The Linux Page Cache

The Linux Page Cache

Figure: The Linux Page Cache

The role of the Linux page cache is to speed up access to files on disk. Memory mapped files are read a page at a time and these pages are stored in the page cache. The figure above shows that the page cache consists of the page_hash_table, a vector of pointers to mem_map_t data structures.

Each file in Linux is identified by a VFS inode data structure (described previously). Each VFS inode is unique and fully describes one and only one file. The index into the page table is derived from the file’s VFS inode and the offset into the file.

Whenever a page is read from a memory mapped file, for example when it needs to be brought back into memory during demand paging, the page is read through the page cache. If the page is present in the cache, a pointer to the mem_map_t data structure representing it is returned to the page fault handling code. Otherwise the page must be brought into memory from the file system that holds the image. Linux allocates a physical page and reads the page from the file on disk.

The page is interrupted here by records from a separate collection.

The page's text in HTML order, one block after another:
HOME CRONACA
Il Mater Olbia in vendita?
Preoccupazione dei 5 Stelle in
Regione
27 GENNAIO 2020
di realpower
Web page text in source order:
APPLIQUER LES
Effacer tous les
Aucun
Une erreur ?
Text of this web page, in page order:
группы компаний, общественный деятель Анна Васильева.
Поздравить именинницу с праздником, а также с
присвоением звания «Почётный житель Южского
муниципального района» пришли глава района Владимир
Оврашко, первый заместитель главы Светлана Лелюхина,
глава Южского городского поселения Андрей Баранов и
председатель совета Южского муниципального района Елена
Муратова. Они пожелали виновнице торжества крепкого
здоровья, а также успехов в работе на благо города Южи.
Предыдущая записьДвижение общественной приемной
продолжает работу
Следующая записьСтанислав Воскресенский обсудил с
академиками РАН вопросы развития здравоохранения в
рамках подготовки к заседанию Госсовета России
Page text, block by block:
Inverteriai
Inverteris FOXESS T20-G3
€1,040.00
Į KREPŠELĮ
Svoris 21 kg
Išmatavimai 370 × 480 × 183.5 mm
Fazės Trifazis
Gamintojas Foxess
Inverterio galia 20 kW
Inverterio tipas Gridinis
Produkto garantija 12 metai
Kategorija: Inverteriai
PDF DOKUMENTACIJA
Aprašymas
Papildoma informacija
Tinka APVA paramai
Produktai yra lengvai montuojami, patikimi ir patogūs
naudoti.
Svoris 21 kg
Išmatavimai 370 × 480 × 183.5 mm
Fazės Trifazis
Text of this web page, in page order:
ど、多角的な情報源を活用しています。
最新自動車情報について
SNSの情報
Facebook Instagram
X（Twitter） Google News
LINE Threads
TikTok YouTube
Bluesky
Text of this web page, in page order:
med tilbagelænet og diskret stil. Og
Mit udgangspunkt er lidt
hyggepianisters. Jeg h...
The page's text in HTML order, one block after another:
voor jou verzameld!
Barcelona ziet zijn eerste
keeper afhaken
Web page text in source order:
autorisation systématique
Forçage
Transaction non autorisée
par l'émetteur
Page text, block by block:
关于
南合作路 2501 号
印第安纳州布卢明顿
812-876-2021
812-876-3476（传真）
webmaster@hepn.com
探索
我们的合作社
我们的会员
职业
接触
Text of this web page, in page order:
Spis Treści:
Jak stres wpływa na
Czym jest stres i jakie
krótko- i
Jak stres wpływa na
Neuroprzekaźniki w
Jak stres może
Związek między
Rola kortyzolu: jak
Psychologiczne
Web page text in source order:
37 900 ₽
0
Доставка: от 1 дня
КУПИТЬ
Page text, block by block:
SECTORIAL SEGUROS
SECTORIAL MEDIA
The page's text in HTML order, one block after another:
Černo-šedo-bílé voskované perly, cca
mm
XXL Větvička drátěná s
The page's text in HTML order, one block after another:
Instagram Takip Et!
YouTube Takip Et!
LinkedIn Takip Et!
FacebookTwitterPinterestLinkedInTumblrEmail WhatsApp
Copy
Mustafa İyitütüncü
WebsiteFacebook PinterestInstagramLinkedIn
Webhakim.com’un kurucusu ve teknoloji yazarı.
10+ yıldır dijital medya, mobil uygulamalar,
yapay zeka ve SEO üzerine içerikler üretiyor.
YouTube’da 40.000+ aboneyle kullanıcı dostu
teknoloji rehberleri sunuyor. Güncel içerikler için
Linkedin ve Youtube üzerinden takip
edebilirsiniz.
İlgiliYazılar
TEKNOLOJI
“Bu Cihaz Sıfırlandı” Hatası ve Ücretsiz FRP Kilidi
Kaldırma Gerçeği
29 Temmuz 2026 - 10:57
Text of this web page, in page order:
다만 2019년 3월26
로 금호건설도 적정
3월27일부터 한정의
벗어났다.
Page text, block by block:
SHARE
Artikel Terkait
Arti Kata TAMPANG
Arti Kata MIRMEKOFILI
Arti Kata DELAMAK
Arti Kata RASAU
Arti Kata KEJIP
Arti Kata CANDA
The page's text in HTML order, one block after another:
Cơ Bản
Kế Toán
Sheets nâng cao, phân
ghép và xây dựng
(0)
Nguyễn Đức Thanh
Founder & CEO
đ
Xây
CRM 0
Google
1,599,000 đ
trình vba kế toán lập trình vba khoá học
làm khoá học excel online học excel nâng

If it is possible, Linux will initiate a read of the next page in the file. This single page read ahead means that if the process is accessing the pages in the file serially, the next page will be waiting in memory for the process.

Over time the page cache grows as images are read and executed. Pages will be removed from the cache as they are no longer needed, say as an image is no longer being used by any process. As Linux uses memory it can start to run low on physical pages. In this case Linux will reduce the size of the page cache.

Reducing the Size of the Page and Buffer Caches

The pages held in the page and buffer caches are good candidates for being freed into the free_area vector. The Page Cache, which contains pages of memory mapped files, may contain unneccessary pages that are filling up the system’s memory. Likewise the Buffer Cache, which contains buffers read from or being written to physical devices, may also contain unneeded buffers. When the physical pages in the system start to run out, discarding pages from these caches is relatively easy as it requires no writing to physical devices (unlike swapping pages out of memory). Discarding these pages does not have too many harmful side effects other than making access to physical devices and memory mapped files slower. However, if the discarding of pages from these caches is done fairly, all processes will suffer equally.

Every time the kernel swap daemon tries to shrink these caches it examines a block of pages in the mem_map page vector to see if any can be discarded from physical memory. The size of the block of pages examined is higher if the kernel swap daemon is intensively swapping; that is if the number of free pages in the system has fallen dangerously low. The blocks of pages are examined in a cyclical manner; a different block of pages is examined each time an attempt is made to shrink the memory map. This is known as the clock algorithm as, rather like the minute hand of a clock, the whole mem_map page vector is examined a few pages at a time.

Each page being examined is checked to see if it is cached in either the page cache or the buffer cache. You should note that shared pages are not considered for discarding at this time and that a page cannot be in both caches at the same time. If the page is not in either cache then the next page in the mem_map page vector is examined.

Pages are cached in the buffer cache (or rather the buffers within the pages are cached) to make buffer allocation and deallocation more efficient. The memory map shrinking code tries to free the buffers that are contained within the page being examined.

If all the buffers are freed, then the pages that contain them are also be freed. If the examined page is in the Linux page cache, it is removed from the page cache and freed.

When enough pages have been freed on this attempt then the kernel swap daemon will wait until the next time it is periodically awakened. As none of the freed pages were part of any process’ virtual memory (they were cached pages), then no page tables need updating. If there were not enough cached pages discarded then the swap daemon will try to swap out some shared pages.